Champgenéteux était en 1800 un village de la commune de Bais en Mayenne, et il semble que ce soit devenu une commune malgré le nombre très réduit d’habitants, environ 500. C’est l’exemple type des nombreuses erreurs de la France qui compte beaucoup trop de communes et qui au lieu de les regrouper en a créé de supplémentaires au fil des ans.
De nos jours la France compte 36 568 en métropole pour 65 millions d’habitants, et possède, à elle seule, près de 40% des communes de l’Union européenne. A titre de comparaison, l’Allemagne en a 12 196 (81,5 millions d’habitants) et l’Italie 8 101 (61 millions d’habitants).
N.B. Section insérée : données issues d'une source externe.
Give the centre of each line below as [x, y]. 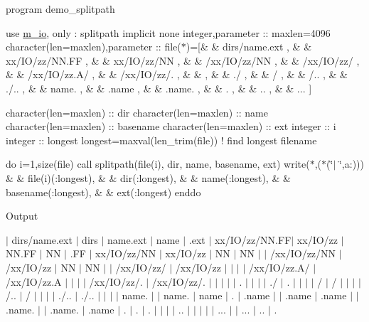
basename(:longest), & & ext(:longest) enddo [103, 192]
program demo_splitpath [60, 9]
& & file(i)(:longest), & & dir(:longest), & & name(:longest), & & [148, 177]
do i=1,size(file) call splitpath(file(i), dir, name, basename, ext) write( [158, 164]
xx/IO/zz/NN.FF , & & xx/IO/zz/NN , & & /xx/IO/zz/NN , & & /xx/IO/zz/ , [183, 60]
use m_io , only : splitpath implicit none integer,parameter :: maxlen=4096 [168, 32]
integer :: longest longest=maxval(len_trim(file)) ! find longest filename [161, 140]
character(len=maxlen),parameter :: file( [93, 47]
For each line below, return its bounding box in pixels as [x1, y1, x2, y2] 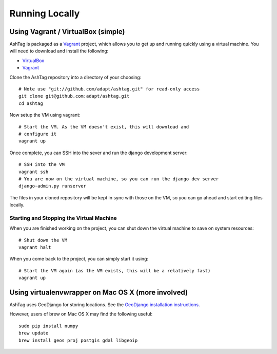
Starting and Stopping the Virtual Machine [9, 214, 117, 221]
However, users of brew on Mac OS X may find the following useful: [9, 311, 153, 317]
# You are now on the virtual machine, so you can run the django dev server [18, 176, 219, 182]
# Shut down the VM [18, 237, 68, 243]
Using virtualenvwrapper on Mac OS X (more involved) [9, 288, 188, 296]
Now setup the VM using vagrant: [9, 112, 81, 118]
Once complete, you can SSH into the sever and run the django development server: [9, 150, 188, 156]
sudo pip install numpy [18, 323, 78, 329]

Pour ma part, je vis dans une commune qui s’appelle « c’est pas nous ».
Vous avez bien lu, car c’est ce que l’on vous répond le plus souvent quand on contacte la mairie.
En effet, malgré ses 25 000 habitants Saint Sébastien sur Loire est anonymenent noyée dans Nantes Métrople qui compte 590 000 habitants.

Le notaire Jean Lefrère fut notaire royal à Angers de 1517 à 1565. Il avait une signature particulièrement indéchiffrable, que vous voyez ci-dessous.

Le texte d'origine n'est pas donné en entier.